The multimodal GEC data creation for the paper titled Improving Grammatical Error Correction with Multimodal Feature Integration
, which was accepted in the Findings of ACL 2023.
@inproceedings{fang-etal-2023-improving,
title = "Improving Grammatical Error Correction with Multimodal Feature Integration",
author = "Fang, Tao and
Hu, Jinpeng and
Wong, Derek F. and
Wan, Xiang and
Chao, Lidia S. and
Chang, Tsung-Hui",
booktitle = "Findings of the Association for Computational Linguistics: ACL 2023",
month = jul,
year = "2023",
address = "Toronto, Canada",
publisher = "Association for Computational Linguistics",
url = "https://aclanthology.org/2023.findings-acl.594",
pages = "9328--9344",
}
Grammatical error correction (GEC) is a promising task aimed at correcting errors in a text. Many methods have been proposed to facilitate this task with remarkable results. However, most of them only focus on enhancing textual feature extraction without exploring the usage of other modalities' information (e.g., speech), which can also provide valuable knowledge to help the model detect grammatical errors. To shore up this deficiency, we propose a novel framework that integrates both speech and text features to enhance GEC. In detail, we create new multimodal GEC datasets for English and German by generating audio from text using the advanced text-to-speech models. Subsequently, we extract acoustic and textual representations by a multimodal encoder that consists of a speech and a text encoder. A mixture-of-experts (MoE) layer is employed to selectively align representations from the two modalities, and then a dot attention mechanism is used to fuse them as final multimodal representations.
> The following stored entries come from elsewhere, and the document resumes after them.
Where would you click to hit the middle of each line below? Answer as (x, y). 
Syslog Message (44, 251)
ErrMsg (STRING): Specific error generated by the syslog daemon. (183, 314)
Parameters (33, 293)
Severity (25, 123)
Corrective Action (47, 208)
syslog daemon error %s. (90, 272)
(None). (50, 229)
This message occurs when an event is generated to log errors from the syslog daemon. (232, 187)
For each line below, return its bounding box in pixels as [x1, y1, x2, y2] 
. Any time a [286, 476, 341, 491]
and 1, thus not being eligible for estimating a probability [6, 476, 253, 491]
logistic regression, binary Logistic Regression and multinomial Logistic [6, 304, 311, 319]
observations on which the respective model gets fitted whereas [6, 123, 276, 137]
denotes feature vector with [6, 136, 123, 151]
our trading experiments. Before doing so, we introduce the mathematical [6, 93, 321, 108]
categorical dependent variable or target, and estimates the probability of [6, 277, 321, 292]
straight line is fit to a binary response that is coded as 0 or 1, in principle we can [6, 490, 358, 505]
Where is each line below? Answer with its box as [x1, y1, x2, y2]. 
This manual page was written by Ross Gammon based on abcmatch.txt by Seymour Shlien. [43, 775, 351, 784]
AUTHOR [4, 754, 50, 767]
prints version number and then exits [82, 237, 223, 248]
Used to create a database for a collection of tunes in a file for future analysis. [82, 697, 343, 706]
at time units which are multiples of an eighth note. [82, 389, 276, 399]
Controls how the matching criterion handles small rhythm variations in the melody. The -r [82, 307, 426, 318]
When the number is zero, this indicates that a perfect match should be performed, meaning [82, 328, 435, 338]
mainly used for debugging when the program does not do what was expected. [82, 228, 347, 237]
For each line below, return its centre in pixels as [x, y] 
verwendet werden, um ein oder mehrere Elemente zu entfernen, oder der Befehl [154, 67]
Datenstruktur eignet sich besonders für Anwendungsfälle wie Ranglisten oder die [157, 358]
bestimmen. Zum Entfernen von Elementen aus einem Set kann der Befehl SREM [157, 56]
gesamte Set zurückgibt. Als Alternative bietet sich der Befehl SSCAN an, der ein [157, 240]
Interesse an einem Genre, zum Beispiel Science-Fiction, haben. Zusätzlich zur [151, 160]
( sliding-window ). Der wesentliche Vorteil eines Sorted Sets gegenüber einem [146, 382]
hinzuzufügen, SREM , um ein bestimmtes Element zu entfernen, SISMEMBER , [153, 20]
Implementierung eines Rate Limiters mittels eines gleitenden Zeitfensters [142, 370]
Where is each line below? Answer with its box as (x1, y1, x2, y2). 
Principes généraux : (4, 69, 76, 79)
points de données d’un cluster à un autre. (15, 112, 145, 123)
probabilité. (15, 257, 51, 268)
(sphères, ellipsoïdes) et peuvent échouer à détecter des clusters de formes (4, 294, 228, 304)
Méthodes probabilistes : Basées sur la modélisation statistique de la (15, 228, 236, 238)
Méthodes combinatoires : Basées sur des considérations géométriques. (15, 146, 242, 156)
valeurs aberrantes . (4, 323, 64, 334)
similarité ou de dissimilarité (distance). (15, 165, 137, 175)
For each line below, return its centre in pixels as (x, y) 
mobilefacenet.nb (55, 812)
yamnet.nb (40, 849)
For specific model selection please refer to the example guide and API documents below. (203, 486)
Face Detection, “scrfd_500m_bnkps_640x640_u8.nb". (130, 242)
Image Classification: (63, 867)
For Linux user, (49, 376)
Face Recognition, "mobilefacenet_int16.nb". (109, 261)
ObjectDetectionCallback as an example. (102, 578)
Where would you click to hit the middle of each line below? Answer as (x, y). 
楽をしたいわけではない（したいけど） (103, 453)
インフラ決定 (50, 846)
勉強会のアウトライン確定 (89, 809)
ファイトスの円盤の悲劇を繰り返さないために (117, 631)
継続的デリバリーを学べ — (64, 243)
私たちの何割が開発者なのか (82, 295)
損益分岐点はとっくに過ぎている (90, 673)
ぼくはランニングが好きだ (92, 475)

Due to the large size of the English Clang8 data and the significant memory requirements for speech data, we are sharing the detailed methodology for generating English multimodal speech data.
Step 1: Requirements and Installation
This implementation is based on fairseq
Python version >= 3.8
# to install the latest stable release (0.10.x)
pip install fairseq
Step 2: Download English Train/Dev/Test Data
You can download the original data that was used to generate the speech data from the Link.
Step 3: Generate the speech data from the GEC data
# To accommodate the large size of the English Clang8 data, you can split it into multiple smaller files for easier handling.
sh generate_english_speech.sh
Please refer to the examples
folder where we have showcased some speech data generated using the CoNLL14 test set.
Since the amount of German data is not substantial, we have released all the speech data directly, and you can download it from the provided link.
English
sh train_and_eval_English.sh
German
sh train_and_eval_German.sh